Robbins: Congress preps probe of taxpayer funds for Hamas
It emerged over the weekend that the House Foreign Affairs Committee plans to investigate the use of American taxpayers’ dollars to fund the Murder, Incorporated that is Hamas. With the revelations that billions of donor dollars that were supposed to be used for humanitarian aid for Gazans have instead been diverted to construct a network of terror tunnels spanning several hundred miles, it’s clear that such an investigation is long overdue. And while they complain with justification that the last year in Congress has been utterly dysfunctional, Democrats ought to join the Republicans who are initiating the investigation, and make it a fully bipartisan one.

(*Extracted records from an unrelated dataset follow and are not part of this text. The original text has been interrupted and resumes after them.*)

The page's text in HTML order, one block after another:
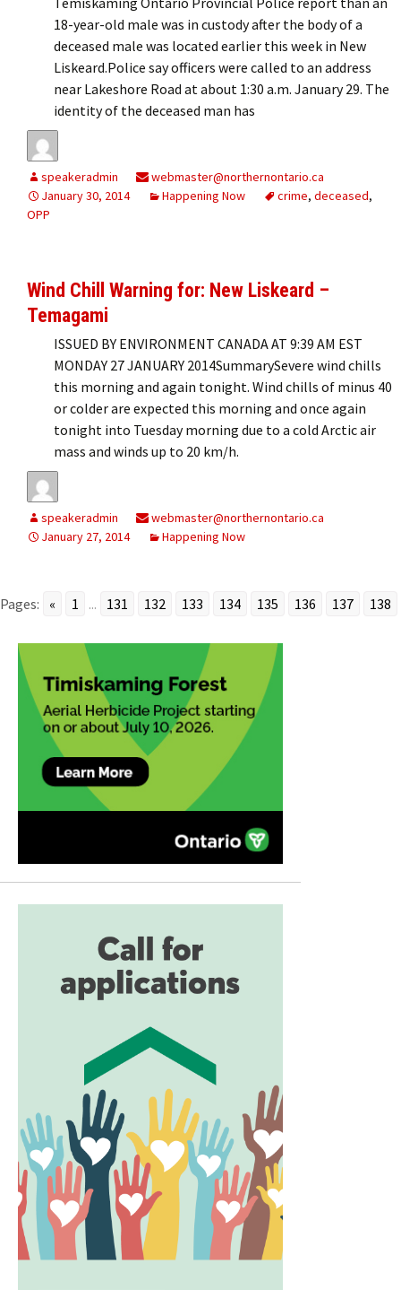
18-year-old male was in custody after the body of a
deceased male was located earlier this week in New
Liskeard.Police say officers were called to an address
near Lakeshore Road at about 1:30 a.m. January 29. The
identity of the deceased man has
speakeradmin
webmaster@northernontario.ca
January 30, 2014
Happening Now crime, deceased,
OPP
Wind Chill Warning for: New Liskeard –
Temagami
ISSUED BY ENVIRONMENT CANADA AT 9:39 AM EST
MONDAY 27 JANUARY 2014SummarySevere wind chills
this morning and again tonight. Wind chills of minus 40
or colder are expected this morning and once again
tonight into Tuesday morning due to a cold Arctic air
mass and winds up to 20 km/h.
speakeradmin
webmaster@northernontario.ca
January 27, 2014
Happening Now
Pages: « 1 ... 131 132 133 134 135 136 137 138

When it comes to the Mideast, U.N. agencies have modeled moral rot for decades, so investigating the UN looking for corruption and the abetting of terror is shooting fish in a barrel. The Committee intends to focus on UNRWA, the United Nations Relief and Works Agency, which is in charge of aiding Palestinian refugees in Gaza. In point of fact, there aren’t actually any Palestinian refugees in Gaza as the word “refugee” is commonly understood. Gaza’s population consists of those whose families have lived there since time immemorial, as well as the descendants of Palestinians who moved to Gaza 75 years ago to escape the fighting that followed five Arab nations’ invasion of Israel in 1948 for the purpose of annihilating it.
Decade after decade, the impoverished residents of Gaza have been abandoned by petrodollar-flush Arab countries that declined to help them, even as Israel was absorbing 850,000 Jewish refugees from the Arab countries that expelled them starting in 1948. Gazans sat mired in dreadful poverty before 1948, and the same between 1948 and 1967, when they were administered by Egypt. They sat mired in poverty after 1967, when Arab countries commenced another war against Israel, ending with Gaza under Israeli control. When Israel forced 11,000 of its citizens to leave Gaza in 2005 in order to facilitate an independent Palestinian state linked to the West Bank, Hamas violently torpedoed that idea, seizing control of Gaza and pledging that it would never permit Israel to exist within any borders, period.
UNRWA is a target-rich subject for a Congressional investigation if ever there were one. Americans have contributed many hundreds of millions of dollars to the billions that have been forked over to UNRWA for humanitarian aid, only to have those billions ripped off by Hamas – or handed to it. Hamas leaders have literally taken the money and run, absconding with several billions to lavish residences in Qatar. Another $2 billion to $4 billion has been used by Hamas to construct those tunnels, in which Hamas gunmen hide while Gazans starve.
The tunnels are located under and next to UNRWA schools, hospitals and community centers – which are used not only to store Hamas rockets but to fire them at Israeli civilians. UNRWA spokesmen claim that this is all news to them – just like the summer camps UNRWA runs which, according the monitor group UN Watch, are used to “regularly call to murder Jews, glorify terrorism, encourage martyrdom (and) incite anti-Semitism.” Any post-Hamas scenario in Gaza will have to include the dismantling of UNRWA and its replacement with an agency that actually helps Gazans and promotes peace.
While the Committee is at it, it can investigate Qatar. “For more than a decade,” writes former national security official Richard Goldberg in Commentary Magazine, “Qatar pumped hundreds of millions of dollars into Hamas on the promise that it would moderate the group. That was a scam. Hamas used the money to build the terror tunnel networks we see today. The blood of 5,000 Israeli dead and wounded, including American citizens, is on Qatar as much as Iran.” The Committee’s spotlight on Qatar will not spread holiday cheer to American universities, many of which eagerly solicit and happily accept billions in Qatari donations – and which are pleased to convey their appreciation.
This is an investigation not only worthy, but critical. Democrats should promptly serve notice that they stand shoulder to shoulder with their Republican colleagues in conducting it.
Jeff Robbins is a Boston lawyer and former U.S. delegate to the United Nations Human Rights Commission.